+++ Input data

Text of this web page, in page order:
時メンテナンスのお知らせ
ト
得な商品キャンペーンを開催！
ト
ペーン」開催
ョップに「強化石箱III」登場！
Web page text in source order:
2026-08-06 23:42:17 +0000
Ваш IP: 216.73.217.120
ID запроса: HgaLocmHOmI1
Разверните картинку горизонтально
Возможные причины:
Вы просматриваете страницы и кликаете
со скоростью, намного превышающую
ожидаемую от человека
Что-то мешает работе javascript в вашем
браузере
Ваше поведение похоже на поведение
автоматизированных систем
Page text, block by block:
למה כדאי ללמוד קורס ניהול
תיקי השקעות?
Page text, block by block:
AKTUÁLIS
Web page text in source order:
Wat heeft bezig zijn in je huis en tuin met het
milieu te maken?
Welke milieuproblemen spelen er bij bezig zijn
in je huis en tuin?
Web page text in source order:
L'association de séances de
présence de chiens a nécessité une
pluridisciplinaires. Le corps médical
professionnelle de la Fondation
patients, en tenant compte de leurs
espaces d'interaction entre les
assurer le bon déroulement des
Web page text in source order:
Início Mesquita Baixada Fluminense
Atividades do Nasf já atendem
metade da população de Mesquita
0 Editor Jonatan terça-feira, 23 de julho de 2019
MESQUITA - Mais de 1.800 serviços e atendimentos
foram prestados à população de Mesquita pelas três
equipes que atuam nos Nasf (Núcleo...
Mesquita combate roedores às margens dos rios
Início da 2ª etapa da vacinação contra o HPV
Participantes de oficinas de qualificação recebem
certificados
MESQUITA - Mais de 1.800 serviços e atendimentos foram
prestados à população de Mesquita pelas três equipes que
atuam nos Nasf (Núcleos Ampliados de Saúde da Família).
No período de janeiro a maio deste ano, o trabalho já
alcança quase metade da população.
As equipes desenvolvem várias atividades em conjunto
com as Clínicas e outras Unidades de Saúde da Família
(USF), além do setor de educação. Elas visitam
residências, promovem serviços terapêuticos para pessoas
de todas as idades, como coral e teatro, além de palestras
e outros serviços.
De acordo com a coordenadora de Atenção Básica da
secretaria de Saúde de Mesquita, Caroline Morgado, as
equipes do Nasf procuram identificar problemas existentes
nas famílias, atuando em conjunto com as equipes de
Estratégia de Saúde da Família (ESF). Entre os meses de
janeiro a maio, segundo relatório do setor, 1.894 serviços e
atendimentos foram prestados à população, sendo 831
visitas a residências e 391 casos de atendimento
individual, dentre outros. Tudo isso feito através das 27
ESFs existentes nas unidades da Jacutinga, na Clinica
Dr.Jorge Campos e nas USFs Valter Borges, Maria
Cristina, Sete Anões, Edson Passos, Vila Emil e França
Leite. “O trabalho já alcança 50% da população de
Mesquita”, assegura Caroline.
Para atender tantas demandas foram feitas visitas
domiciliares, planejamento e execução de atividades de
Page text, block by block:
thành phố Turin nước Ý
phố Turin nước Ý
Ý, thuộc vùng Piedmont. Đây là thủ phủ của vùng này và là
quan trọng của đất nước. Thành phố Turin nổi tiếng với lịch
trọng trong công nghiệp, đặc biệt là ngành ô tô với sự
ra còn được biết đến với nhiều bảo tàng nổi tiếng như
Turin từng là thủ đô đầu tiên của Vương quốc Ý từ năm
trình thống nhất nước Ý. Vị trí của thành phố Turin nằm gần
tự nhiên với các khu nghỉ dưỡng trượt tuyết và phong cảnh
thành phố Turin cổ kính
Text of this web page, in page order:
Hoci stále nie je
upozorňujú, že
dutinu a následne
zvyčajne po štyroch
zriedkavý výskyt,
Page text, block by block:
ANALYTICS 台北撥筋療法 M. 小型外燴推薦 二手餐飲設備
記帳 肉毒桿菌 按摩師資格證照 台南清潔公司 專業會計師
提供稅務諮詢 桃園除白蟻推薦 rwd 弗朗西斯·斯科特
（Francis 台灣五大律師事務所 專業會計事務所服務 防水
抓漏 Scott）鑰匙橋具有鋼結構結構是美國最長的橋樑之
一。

++++++

# Problem description
As the answer, set down only the lines from the data above between the one holding "ョップに「強化石箱III」登場！" and the one holding "residências, promovem serviços", inclusive, exactly as they read.

# Written response
ョップに「強化石箱III」登場！
Web page text in source order:
2026-08-06 23:42:17 +0000
Ваш IP: 216.73.217.120
ID запроса: HgaLocmHOmI1
Разверните картинку горизонтально
Возможные причины:
Вы просматриваете страницы и кликаете
со скоростью, намного превышающую
ожидаемую от человека
Что-то мешает работе javascript в вашем
браузере
Ваше поведение похоже на поведение
автоматизированных систем
Page text, block by block:
למה כדאי ללמוד קורס ניהול
תיקי השקעות?
Page text, block by block:
AKTUÁLIS
Web page text in source order:
Wat heeft bezig zijn in je huis en tuin met het
milieu te maken?
Welke milieuproblemen spelen er bij bezig zijn
in je huis en tuin?
Web page text in source order:
L'association de séances de
présence de chiens a nécessité une
pluridisciplinaires. Le corps médical
professionnelle de la Fondation
patients, en tenant compte de leurs
espaces d'interaction entre les
assurer le bon déroulement des
Web page text in source order:
Início Mesquita Baixada Fluminense
Atividades do Nasf já atendem
metade da população de Mesquita
0 Editor Jonatan terça-feira, 23 de julho de 2019
MESQUITA - Mais de 1.800 serviços e atendimentos
foram prestados à população de Mesquita pelas três
equipes que atuam nos Nasf (Núcleo...
Mesquita combate roedores às margens dos rios
Início da 2ª etapa da vacinação contra o HPV
Participantes de oficinas de qualificação recebem
certificados
MESQUITA - Mais de 1.800 serviços e atendimentos foram
prestados à população de Mesquita pelas três equipes que
atuam nos Nasf (Núcleos Ampliados de Saúde da Família).
No período de janeiro a maio deste ano, o trabalho já
alcança quase metade da população.
As equipes desenvolvem várias atividades em conjunto
com as Clínicas e outras Unidades de Saúde da Família
(USF), além do setor de educação. Elas visitam
residências, promovem serviços terapêuticos para pessoas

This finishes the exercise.